It looks like AI has followed Crypto chip wise in going CPU > GPU > ASIC
GPUs, while dominant in training large models, are often too power-hungry and costly for efficient inference at scale. This is opening new opportunities for specialized inference hardware, a market where startups like Untether AI were early pioneers.
In April, then-CEO Chris Walker had highlighted rising demand for Untether’s chips as enterprises sought alternatives to high-power GPUs. “There’s a strong appetite for processors that don’t consume as much energy as Nvidia’s energy-hungry GPUs that are pushing racks to 120 kilowatts,” Walker told CRN. Walker left Untether AI in May.

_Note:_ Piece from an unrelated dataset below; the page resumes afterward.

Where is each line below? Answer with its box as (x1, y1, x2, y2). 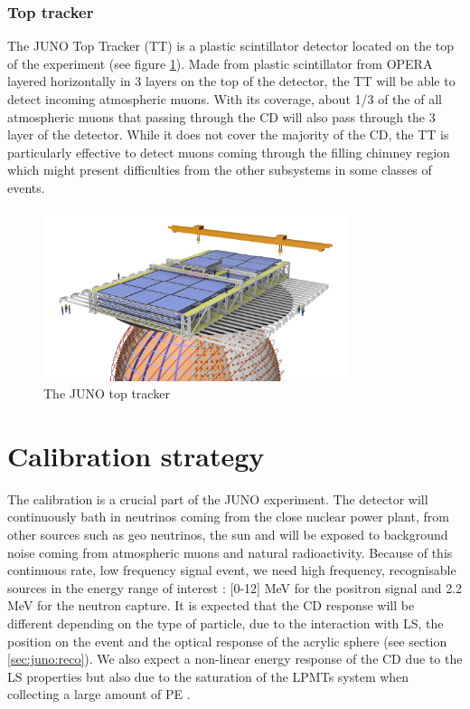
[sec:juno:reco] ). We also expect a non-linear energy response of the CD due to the (7, 649, 463, 668)
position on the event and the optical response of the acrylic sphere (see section (7, 631, 447, 650)
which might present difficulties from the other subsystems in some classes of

Hopefully the training part of AI goes to ASIC’s to reduce costs and energy use but GPU’s continue to improve inference and increase VRAM sizes to the point that AI requires nothing special to run it locally
The ASICs will come as soon as the architecture stabilizes. The problem with building specialized hardware today is it won’t necessarily be capable of running models that come out tomorrow.
With AMD’s IP, they could make a hybrid chip, eg a (for example) bitnet ASIC hanging off a GPU for flexible, cuda-compatible compute where needed.
Nvidia sorta does this now (with tensor cores being a separate part of the die), but with their history of MCM designs, AMD could take it to an extreme.